Before I begin to tread on any toes, a quick disclaimer: I have at one point or another have been on the receiving end of the all the following lines of questioning. Dear Nigerians, upon reading this list, I implore you, if you find yourself asking a non-Nigerian any of the following, you are likely to be met with amusement at best, outrage at worst.

How was your night?
To the unsuspecting Nigerian, this is simple manners. However, if you have never spent time in Nigeria, this question sounds like the ultimate assault on your privacy. “How dare you ask me that?” was the bewildered response of a Nigerian friend who had returned home after years abroad and, in her IJGB (‘I just got back’) frame of mind, had simply thought her gateman was asking about her private life. The whole time I spent in Lagos, I just couldn’t help cracking up each time someone asked me this question. In my mind, I was answering, “Uneventful, except of course I got up twice to go to the bathroom, then tossed and turned to get back to sleep and got bitten by a relentless mosquito.”
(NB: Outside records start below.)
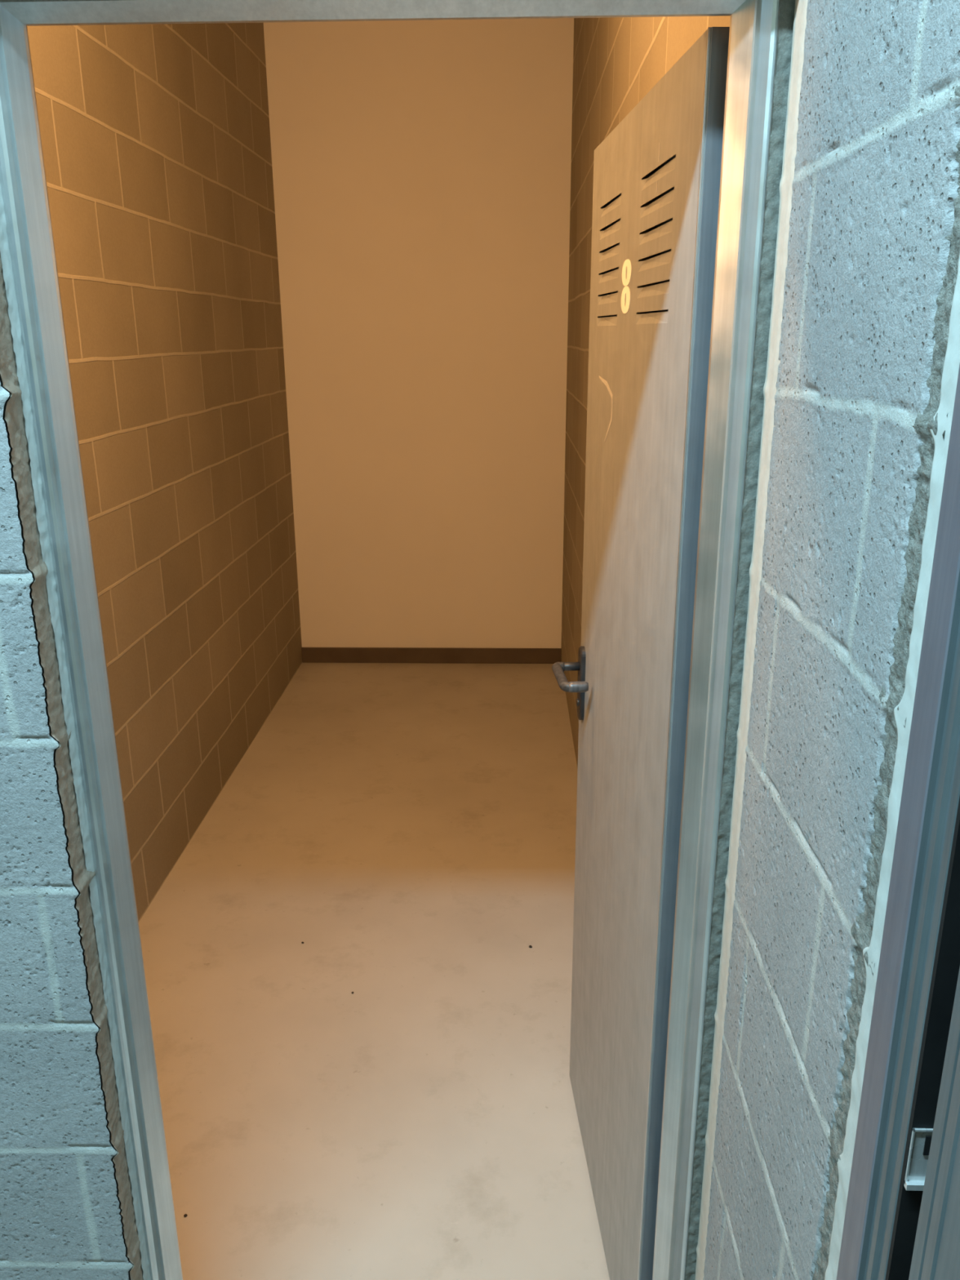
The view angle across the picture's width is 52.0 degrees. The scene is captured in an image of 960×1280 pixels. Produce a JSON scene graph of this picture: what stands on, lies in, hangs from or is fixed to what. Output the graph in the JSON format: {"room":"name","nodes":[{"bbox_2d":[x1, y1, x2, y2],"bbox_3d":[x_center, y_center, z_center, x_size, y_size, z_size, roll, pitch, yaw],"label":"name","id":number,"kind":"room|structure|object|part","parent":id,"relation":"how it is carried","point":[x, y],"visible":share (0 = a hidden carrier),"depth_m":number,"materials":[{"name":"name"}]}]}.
{"room":"storage unit corridor","nodes":[
{"label":"storage unit corridor","id":0,"kind":"room"},
{"bbox_2d":[0,252,143,1279],"bbox_3d":[-1.128,-0.247,1.146,2.876,3.120,0.166,0,17,2],"label":"wall","id":1,"kind":"structure","parent":0,"point":[67,1212],"depth_m":1.26,"materials":[{"name":"concrete"}]},
{"bbox_2d":[0,182,151,1279],"bbox_3d":[-0.496,0.302,1.258,0.003,1.998,0.020,5,18,17],"label":"mortar","id":2,"kind":"object","parent":1,"relation":"attached to","point":[42,522],"visible":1,"depth_m":1.19,"materials":[{"name":"grey concrete"}]},
{"bbox_2d":[0,0,780,1279],"bbox_3d":[-0.100,0.292,1.273,0.795,2.004,0.050,0,17,2],"label":"door frame","id":3,"kind":"structure","parent":1,"relation":"attached to","point":[753,24],"depth_m":1.11,"materials":[{"name":"metal"}]},
{"bbox_3d":[-0.476,0.291,1.284,0.043,2.004,0.050,0,17,2],"label":"post","id":4,"kind":"part","parent":3,"relation":"part of","materials":[{"name":"metal"}]},
{"bbox_3d":[0.275,0.294,1.262,0.044,2.004,0.050,0,17,2],"label":"post","id":5,"kind":"part","parent":3,"relation":"part of","materials":[{"name":"metal"}]},
{"bbox_2d":[684,0,795,1279],"bbox_3d":[0.304,0.160,1.198,0.018,2.298,0.003,0,17,2],"label":"mortar","id":6,"kind":"object","parent":1,"relation":"attached to","point":[787,7],"visible":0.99,"depth_m":1.13,"materials":[{"name":"grey concrete"}]},
{"bbox_2d":[26,22,302,921],"bbox_3d":[-1.077,-0.822,2.994,0.150,3.120,3.705,0,17,2],"label":"wall","id":7,"kind":"structure","parent":0,"point":[156,143],"depth_m":3.23,"materials":[{"name":"concrete"}]},
{"bbox_2d":[138,662,609,1279],"bbox_3d":[-0.531,1.009,2.516,4.400,0.100,6.073,0,17,2],"label":"floor","id":8,"kind":"structure","parent":0,"point":[412,826],"depth_m":2.61,"materials":[{"name":"concrete"}]},
{"bbox_2d":[263,17,573,648],"bbox_3d":[-0.258,-1.392,4.811,1.677,3.120,0.150,0,17,2],"label":"wall","id":9,"kind":"structure","parent":0,"point":[421,169],"depth_m":4.69,"materials":[{"name":"paint"}]},
{"bbox_2d":[301,647,561,663],"bbox_3d":[-0.258,0.082,5.185,1.367,0.083,0.012,0,17,2],"label":"baseboard","id":10,"kind":"structure","parent":9,"relation":"attached to","point":[309,655],"depth_m":5.18,"materials":[{"name":"brown rubber"}]},
{"bbox_2d":[560,0,959,1279],"bbox_3d":[0.415,-0.524,2.010,0.163,3.120,5.673,0,17,2],"label":"wall","id":11,"kind":"structure","parent":0,"point":[869,350],"depth_m":0.85,"materials":[{"name":"concrete"}]},
{"bbox_2d":[551,26,729,1279],"bbox_3d":[0.229,0.188,1.654,0.140,1.950,0.722,-1,17,-3],"label":"door","id":12,"kind":"structure","parent":11,"relation":"in","point":[657,174],"depth_m":1.45,"materials":[{"name":"metal"}]},
{"bbox_3d":[0.201,0.086,1.954,0.009,0.154,0.040,-1,17,-3],"label":"handle","id":13,"kind":"part","parent":12,"relation":"part of","materials":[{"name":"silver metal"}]},
{"bbox_2d":[694,0,808,1279],"bbox_3d":[0.309,0.168,1.170,0.003,2.298,0.046,-1,17,-2],"label":"door frame","id":14,"kind":"structure","parent":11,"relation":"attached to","point":[801,6],"depth_m":1.09,"materials":[{"name":"grey metal"}]},
{"bbox_2d":[836,364,959,1279],"bbox_3d":[0.310,0.509,0.342,0.056,2.140,0.892,0,17,2],"label":"door frame","id":15,"kind":"structure","parent":11,"relation":"attached to","point":[919,964],"depth_m":0.67,"materials":[{"name":"metal"}]},
{"bbox_3d":[0.306,0.360,0.682,0.018,0.050,0.005,0,17,2],"label":"strike plate","id":16,"kind":"part","parent":15,"relation":"part of","materials":[{"name":"metal"}]},
{"bbox_2d":[908,967,959,1279],"bbox_3d":[0.294,0.549,0.326,0.037,2.048,0.682,0,17,1],"label":"door","id":17,"kind":"structure","parent":11,"relation":"in","point":[936,1249],"depth_m":0.59,"materials":[{"name":"metal"}]}
]}
When are we meeting your girlfriend/boyfriend?
While I haven’t had the misfortune to be on the receiving end of this question, I have heard many a niece and the occasional nephew lament their parents’ shameless prying. “All through school, they said, ‘Focus on your books. No girls/boys, no partying, no dating…’ Now that I have graduated they are asking to meet girlfriend/boyfriend! Where was I supposed to find one if I wasn’t allowed to dig my head out of books?”

So when is the wedding?
Thank goodness, I was very married by my first visit to Nigeria. However, I always hear friends complain about nosy family members, acquaintances and neighbours forever hinting at distant wedding bells. Next time you find yourself put on the spot, smile politely and in your mind, respond with, “When are we seeing your nose out of other people’s business?” In your mind o!

Have you added weight?
While I am often told by my other half and Nigerian family this is indeed a compliment, for a woman who spent most of her teenage years dieting to be the perfect 10 (This was a decade before size 0 became the in thing!), it is anything but… Each time I hear this question, I feel like responding with, “Wetin be your own?”

No babies yet?
If you are married for over a year and there is still no pitter patter of small feet in your house, worse still, no sign of a baby bump, the question you are likely to get repeatedly is the big baby question. To my amusement, the most random line of questioning I found myself up against was from a shopkeeper at Murtala Muhammed Airport as I was shopping for some souvenirs. Upon learning I was married to a Nigerian, he queried about our plans to procreate, before ominously cautioning, “Don’t leave it too late o!” The answer in my mind? “Oga, abeg, don’t concern yourself with the comings and goings of my womb!”